» **Records for processing**:
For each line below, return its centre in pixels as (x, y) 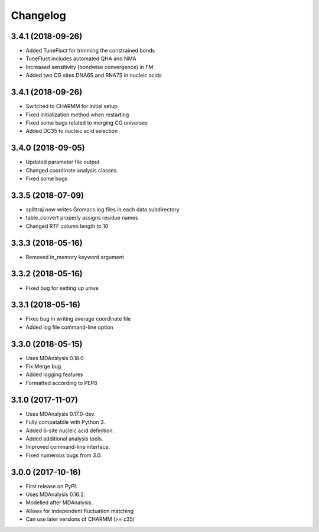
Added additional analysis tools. (64, 438)
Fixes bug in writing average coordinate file (78, 319)
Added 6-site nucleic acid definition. (70, 430)
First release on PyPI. (52, 486)
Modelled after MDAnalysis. (59, 502)
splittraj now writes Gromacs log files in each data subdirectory (102, 209)
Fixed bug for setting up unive (62, 288)
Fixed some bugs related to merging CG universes (87, 123)
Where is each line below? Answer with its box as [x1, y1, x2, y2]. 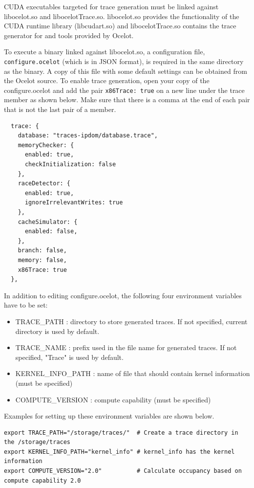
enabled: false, [24, 228, 78, 235]
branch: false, [18, 247, 67, 254]
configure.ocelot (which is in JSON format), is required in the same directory [4, 56, 244, 66]
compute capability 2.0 [4, 477, 81, 484]
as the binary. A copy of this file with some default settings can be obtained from [4, 66, 247, 76]
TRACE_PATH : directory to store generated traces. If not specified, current [15, 316, 248, 326]
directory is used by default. [15, 326, 100, 336]
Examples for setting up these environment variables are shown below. [4, 411, 214, 421]
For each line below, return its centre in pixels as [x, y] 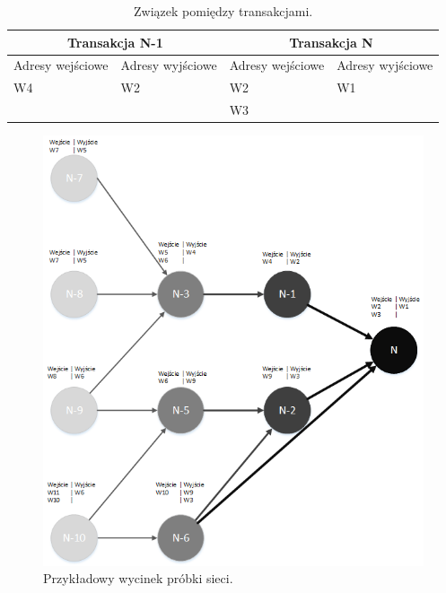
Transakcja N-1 [115, 42]
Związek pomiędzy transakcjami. [223, 11]
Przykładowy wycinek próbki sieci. [138, 578]
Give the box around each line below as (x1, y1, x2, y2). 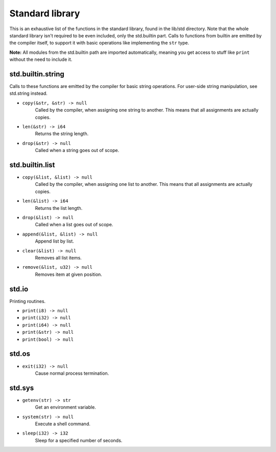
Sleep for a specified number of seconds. (35, 437, 123, 443)
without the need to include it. (9, 56, 73, 62)
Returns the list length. (35, 205, 83, 211)
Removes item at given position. (35, 271, 102, 277)
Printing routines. (9, 298, 46, 304)
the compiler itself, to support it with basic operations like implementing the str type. (9, 40, 189, 46)
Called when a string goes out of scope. (35, 147, 120, 154)
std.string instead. (9, 90, 48, 97)
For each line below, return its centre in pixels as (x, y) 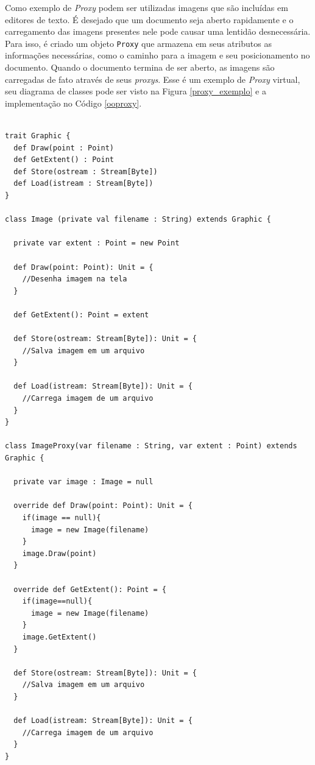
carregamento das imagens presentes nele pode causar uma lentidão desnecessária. (158, 31)
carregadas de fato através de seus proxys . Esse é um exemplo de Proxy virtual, (153, 79)
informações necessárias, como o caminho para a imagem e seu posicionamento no (157, 55)
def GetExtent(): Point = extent (81, 315)
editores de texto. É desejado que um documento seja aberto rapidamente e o (149, 19)
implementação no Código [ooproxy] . (73, 103)
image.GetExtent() (59, 637)
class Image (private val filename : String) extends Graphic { (138, 220)
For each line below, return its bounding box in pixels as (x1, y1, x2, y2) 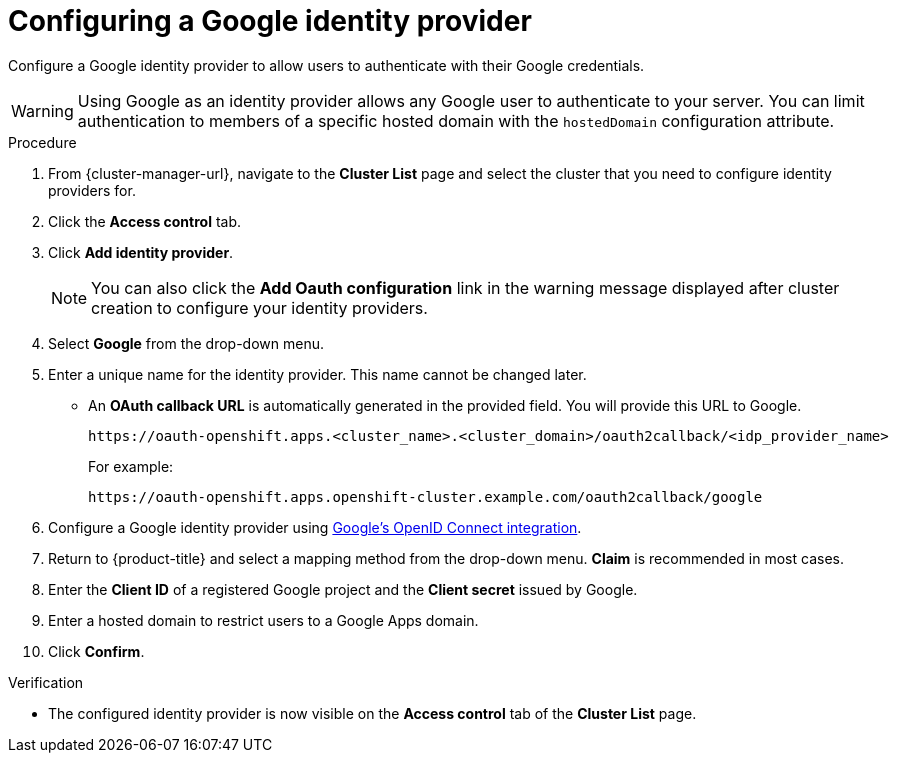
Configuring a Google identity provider (8, 4, 532, 38)
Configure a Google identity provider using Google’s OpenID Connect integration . (48, 518, 582, 536)
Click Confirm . (48, 642, 145, 660)
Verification (8, 673, 84, 691)
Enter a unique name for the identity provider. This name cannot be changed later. (48, 365, 587, 383)
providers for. (48, 181, 136, 199)
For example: (88, 457, 174, 475)
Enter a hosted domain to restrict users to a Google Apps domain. (48, 611, 479, 629)
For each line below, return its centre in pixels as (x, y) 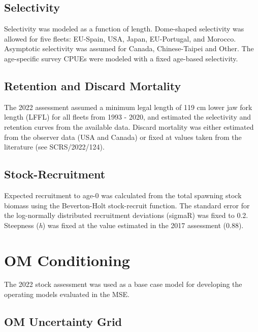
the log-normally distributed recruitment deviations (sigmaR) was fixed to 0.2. (126, 215)
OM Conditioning (67, 260)
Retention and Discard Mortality (93, 85)
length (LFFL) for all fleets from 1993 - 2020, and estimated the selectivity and (128, 117)
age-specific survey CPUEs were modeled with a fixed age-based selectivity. (121, 58)
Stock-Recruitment (55, 174)
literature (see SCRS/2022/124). (54, 147)
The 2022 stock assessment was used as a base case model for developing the (123, 284)

» **Work to complete**: Gather from the data above every line with the string "identity".

» **Answer box**:
Configuring a Google identity provider (8, 4, 532, 38)
Configure a Google identity provider using Google’s OpenID Connect integration . (48, 518, 582, 536)
Enter a unique name for the identity provider. This name cannot be changed later. (48, 365, 587, 383)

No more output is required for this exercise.